Elle savait que c’était un piège. Un de ses jeux pervers. Mort ou liberté… Si elle choisissait « liberté », que se passerait-il ? Quel genre de liberté lui offrirait-il ? Certainement pas celle de retourner à sa vie d’avant. La délivrerait-il de sa prison en la tuant ? Et si elle choisissait « mort » ? Était-ce une métaphore ? De quoi ? La mort de ses souffrances, la fin de son calvaire ? Elle s’élança de ce côté, tablant sur le fait que, dans l’esprit de ce malade, l’offre en apparence la plus alléchante était certainement la pire.

Elle courut encore une centaine de mètres avant de l’apercevoir : une forme allongée et sombre qui pendait verticalement à un mètre au-dessus du chemin.

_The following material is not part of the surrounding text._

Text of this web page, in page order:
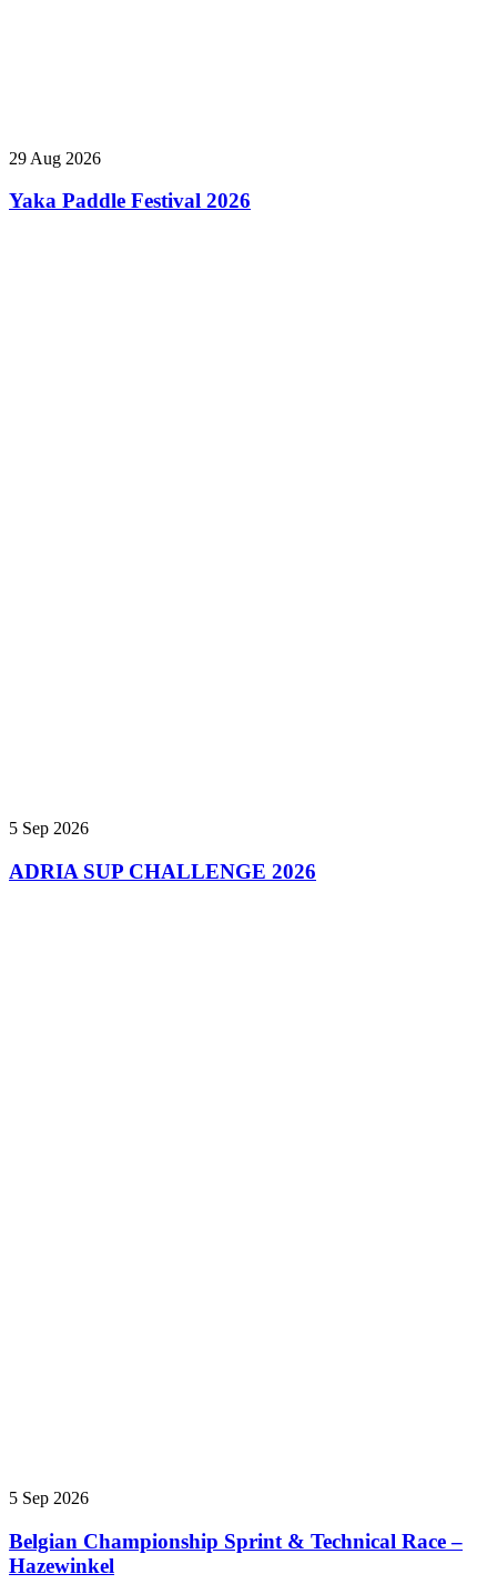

Elle ralentit de nouveau, courant moins vite puis marchant pour finalement s’arrêter quand elle comprit de quoi il s’agissait, le cœur au bord des lèvres. Un chat était pendu à une branche, la ficelle qui l’étranglait lui serrait tellement le cou qu’il n’allait pas tarder à être décapité. Un bout de langue rose émergeait de son museau blanc et son corps était aussi raide qu’une planche.

Elle n’avait plus rien dans le ventre, elle n’en sentit pas moins un haut-le-cœur la secouer, un goût de bile dans sa bouche. En même temps qu’une peur glacée lui descendait le long de la colonne vertébrale.

Elle gémit. L’espoir diminua en elle comme la flamme d’une chandelle qui expire. Au plus profond d’elle-même, elle savait que ces bois et cette cave seraient les derniers endroits qu’elle verrait. Qu’il n’y avait pas d’issue. Pas plus aujourd’hui que les autres jours. Mais elle voulait encore y croire un tout petit peu.

Il n’y avait donc personne pour se promener dans cette maudite forêt ? Elle se demanda soudain où elle se trouvait : en France ou ailleurs ? Elle savait qu’il existait des pays où on pouvait marcher pendant des heures, des jours sans rencontrer âme qui vive.